Senhor Presidente, prezadas Deputadas, prezados Deputados:

 

O dia cinco de outubro, decorrido sábado passado, revestiu-se de muita importância política para nosso país. Neste Congresso, no meio político e na imprensa, sua chegada foi aguardada com muita expectativa. Contudo, pouco se mencionou o fato de que esta data era a data-limite para que mudanças em nosso sistema político e eleitoral tivessem validade já para as eleições de 2014. Passada a data e os eventos que a marcaram, novas razões para a reflexão restaram postas.

É este movimento que me traz à tribuna nesta tarde: reiterar a urgência de uma reforma política e eleitoral em nosso país. Bem sei que este tema tem sido objeto de discussão nesta casa desde o início do ano. Os fatos recentes reforçam, entretanto, a necessidade de insistirmos nesta proposta.

Creio que a reforma política e eleitoral representa, neste momento, o  maior desafio para fazer avançar a democracia no Brasil. Trata-se do próximo grande passo que devemos dar como nação e como república, neste amplo processo de mudança que construímos nos últimos vinte cinco anos: os vinte cinco anos de existência da Constituição Cidadã. É relevante e natural que este tipo de debate ocorra nesta casa de representação, para posteriormente ganhar novos espaços, em particular, junto à sociedade.

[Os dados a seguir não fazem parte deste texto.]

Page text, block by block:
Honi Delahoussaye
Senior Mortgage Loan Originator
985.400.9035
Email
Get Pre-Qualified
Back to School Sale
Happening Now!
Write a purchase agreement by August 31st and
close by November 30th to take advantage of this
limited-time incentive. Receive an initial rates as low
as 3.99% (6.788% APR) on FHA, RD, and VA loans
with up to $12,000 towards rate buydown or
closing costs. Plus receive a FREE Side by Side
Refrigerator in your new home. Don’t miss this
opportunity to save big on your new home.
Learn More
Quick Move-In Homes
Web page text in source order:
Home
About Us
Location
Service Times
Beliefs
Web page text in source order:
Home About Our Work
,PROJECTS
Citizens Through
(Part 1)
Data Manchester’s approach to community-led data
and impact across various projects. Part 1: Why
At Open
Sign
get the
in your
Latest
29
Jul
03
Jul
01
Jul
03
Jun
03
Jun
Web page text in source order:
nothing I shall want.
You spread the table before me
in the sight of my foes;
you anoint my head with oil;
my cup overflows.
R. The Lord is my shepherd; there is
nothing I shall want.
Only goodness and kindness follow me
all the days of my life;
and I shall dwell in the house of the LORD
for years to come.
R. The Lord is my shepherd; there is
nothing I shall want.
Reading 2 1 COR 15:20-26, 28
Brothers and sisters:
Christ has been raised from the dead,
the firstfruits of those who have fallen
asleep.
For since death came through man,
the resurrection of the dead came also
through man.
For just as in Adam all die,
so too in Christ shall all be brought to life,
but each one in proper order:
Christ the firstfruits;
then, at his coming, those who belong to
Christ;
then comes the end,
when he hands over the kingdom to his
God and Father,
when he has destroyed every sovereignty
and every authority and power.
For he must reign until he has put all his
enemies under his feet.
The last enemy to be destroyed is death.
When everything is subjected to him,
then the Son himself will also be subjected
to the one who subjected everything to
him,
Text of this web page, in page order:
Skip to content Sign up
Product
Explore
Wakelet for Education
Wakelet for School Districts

É público e notório que esta Casa deve se esforçar para honrar o prestígio que lhe é devido como instituição da representação política. Infelizmente, diversos elementos operam em direção contrária. Nem me refiro aos casos de corrupção ou de prevaricação. Menciono os eventos, muitos até anedóticos, que assinalam as fragilidades de nosso sistema político, partidário e eleitoral, que, em última instância, mancham a imagem do Congresso e do bom trabalho que efetivamente realizamos aqui.

Os episódios relacionados ao limite trazido pela data de 5 de outubro comprovam o que menciono. Durante este período, como mencionei, a discussão sobre uma reforma política e eleitoral foi desfocada pela mídia e pelo próprio Congresso. Em seu lugar, prosperou uma espécie de feira partidária, em que as condições de opção praticadas atenderam exclusivamente às conveniências eleitorais. A antítese, portanto, das mudanças políticas pelas quais clamava e clama a sociedade.

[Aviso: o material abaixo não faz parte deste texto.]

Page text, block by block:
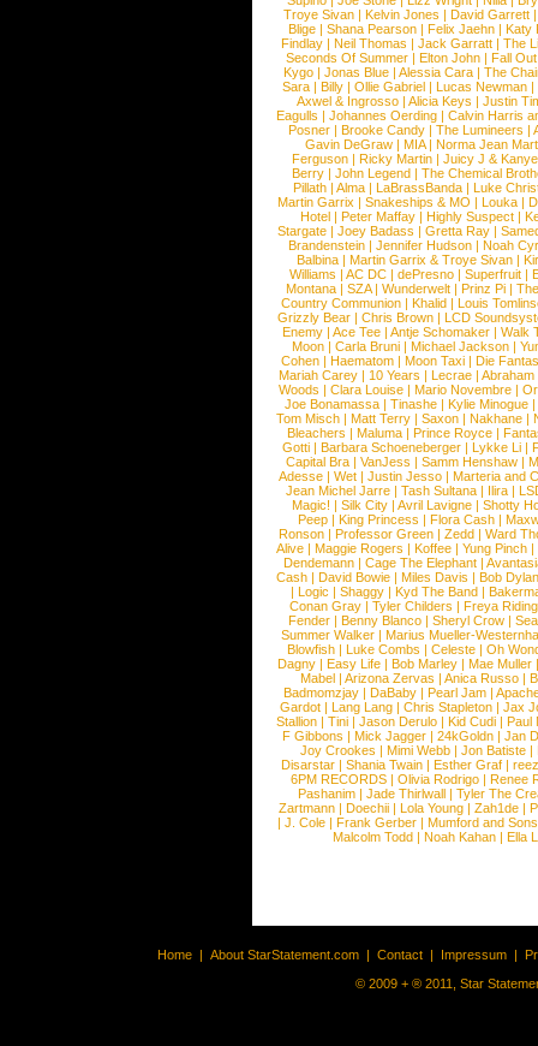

Ao debater a reforma política, nos dedicamos a buscar formas de valorizar e fortalecer os partidos, tratando-os como principal instância de organização política no país. Contudo, a recente tentativa de criação de três novas agremiações – duas delas bem sucedidas – vem na contramão deste processo, contribuindo apenas para banalizar partidos, vida partidária, coerência política.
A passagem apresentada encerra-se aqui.